Utilizing the test dataset created [here](./src/wine_analysis_hplc_uv/notebooks/creating_downsampled_testset.ipynb), I have proceeded to develop a number of y-axis correction methods. As of 2023-09-04 13:39:25 this only includes subtraction of y[0] to set time zero to y=0. A 'processed' parquet file can be found at:

In [None]:
definitions.XPRO_YPRO_DOWNSAMPLED_PARQ_PATH

Over time I expect more methods to be added to the above, at least a smoothing routine.

## Baseline Correction

General notes on baseline correction algorithms are currently (2023-09-04 13:48:23) being developed in [baseline_correction](./src/wine_analysis_hplc_uv/notebooks/baseline_correction.ipynb).


A brief investigation on Backcor, a literature recommended baseline correction algorithm for chromatograms was undertaken in [backcor_on_sampleset](./src/wine_analysis_hplc_uv/notebooks/backcor_on_sampleset.ipynb). Without manually tweaking the parameters it was found to perform poorly on the dataset, especially at the ends.

Following x and y axis preprocessing developed [here](././src/wine_analysis_hplc_uv/notebooks/time_axis_characterisation_and_normalization.ipynb) and [here](././src/wine_analysis_hplc_uv/notebooks/offset_and_scale_y_axis.ipynb) respectively, an investigation into the different baseline correction methods has been started in [developing_baseline_subtraction](././src/wine_analysis_hplc_uv/notebooks/developing_baseline_subtraction.ipynb).

## Signal Smoothing

A prefunctory investigation into the appliation of Savitzky-Golay smoothing has been started in [investigating_signal_smoothing](././src/wine_analysis_hplc_uv/notebooks/investigating_signal_smoothing.ipynb), but as of 2023-09-07 14:48:51 hasn't gotten very far.

## Multiple Signal Alignment via DTW

2023-09-07 14:56:11

The holy grail of this project is to apply [Dynamic Time Warping]() to a chromatographic dataset in order to align all peaks sample-by-sample. Efforts began in late April 2023 but faltered because the pipeline became unmaintainable. Five months later we're finally at a stage where we can begin again.

The earlier sections of this chapter addressed basic signal preprocessing.
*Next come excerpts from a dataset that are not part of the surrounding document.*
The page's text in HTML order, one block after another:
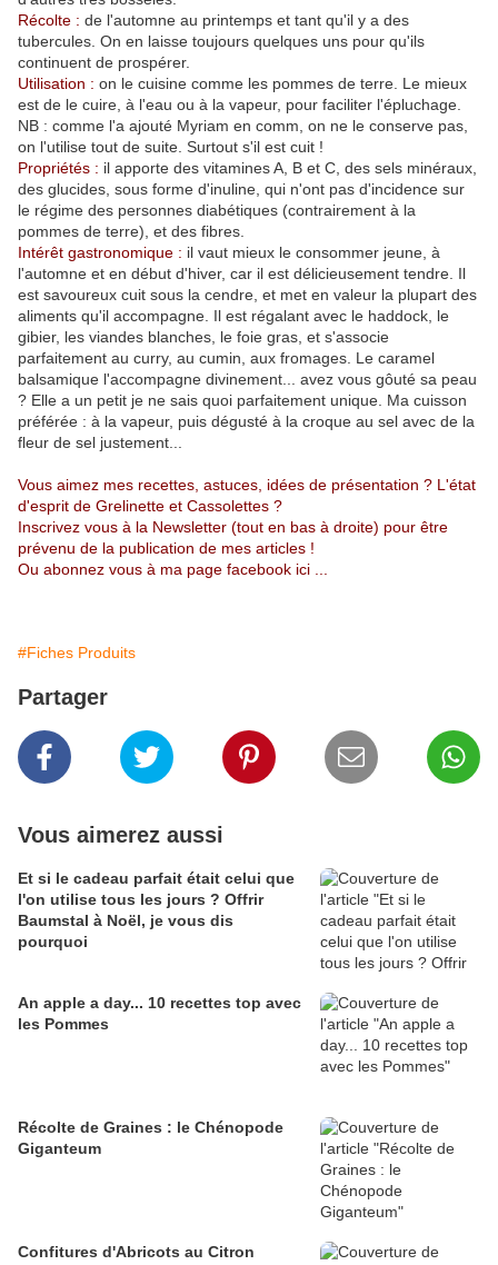
Récolte : de l'automne au printemps et tant qu'il y a des
tubercules. On en laisse toujours quelques uns pour qu'ils
continuent de prospérer.
Utilisation : on le cuisine comme les pommes de terre. Le mieux
est de le cuire, à l'eau ou à la vapeur, pour faciliter l'épluchage.
NB : comme l'a ajouté Myriam en comm, on ne le conserve pas,
on l'utilise tout de suite. Surtout s'il est cuit !
Propriétés : il apporte des vitamines A, B et C, des sels minéraux,
des glucides, sous forme d'inuline, qui n'ont pas d'incidence sur
le régime des personnes diabétiques (contrairement à la
pommes de terre), et des fibres.
Intérêt gastronomique : il vaut mieux le consommer jeune, à
l'automne et en début d'hiver, car il est délicieusement tendre. Il
est savoureux cuit sous la cendre, et met en valeur la plupart des
aliments qu'il accompagne. Il est régalant avec le haddock, le
gibier, les viandes blanches, le foie gras, et s'associe
parfaitement au curry, au cumin, aux fromages. Le caramel
balsamique l'accompagne divinement... avez vous gôuté sa peau
? Elle a un petit je ne sais quoi parfaitement unique. Ma cuisson
préférée : à la vapeur, puis dégusté à la croque au sel avec de la
fleur de sel justement...
Vous aimez mes recettes, astuces, idées de présentation ? L'état
d'esprit de Grelinette et Cassolettes ?
Inscrivez vous à la Newsletter (tout en bas à droite) pour être
prévenu de la publication de mes articles !
Ou abonnez vous à ma page facebook ici
#Fiches Produits
Partager
Vous aimerez aussi
Et si le cadeau parfait était celui que
l'on utilise tous les jours ? Offrir
Baumstal à Noël, je vous dis
pourquoi
An apple a day... 10 recettes top avec
les Pommes
Récolte de Graines : le Chénopode
Giganteum
Confitures d'Abricots au Citron

Now, we need to produce a method of identifying the 'most similar' signal to all other signals in the set, then align on that signal.

### Identifying Representative sample

A method of identifying a representative sample as been established in [identifying_most_similar_signal](././src/wine_analysis_hplc_uv/notebooks/identifying_most_similar_signal.ipynb) and added to SignalProcessor as `most_correlated`. It uses the pandas built-in method `.corr` to construct a correlation matrix then return the samplecode idx object of the sample with the highest mean correlation.

### DTW

A method of applying DTW utilising `most_correlated` will be developed in [Dynamic Time Warping](././src/wine_analysis_hplc_uv/notebooks/dynamic_time_warping.ipynb)

## Observation of The Derivatives of Chromatographic signals

It is well-known that the first and second derivatives of a chromatographic signal can be used for peak detection. [This notebook](./src/wine_analysis_hplc_uv/notebooks/derivatives_of_chromatograms.ipynb) is intended to investigate their behavior and see whether they can be useful in dashboard level signal visualisation.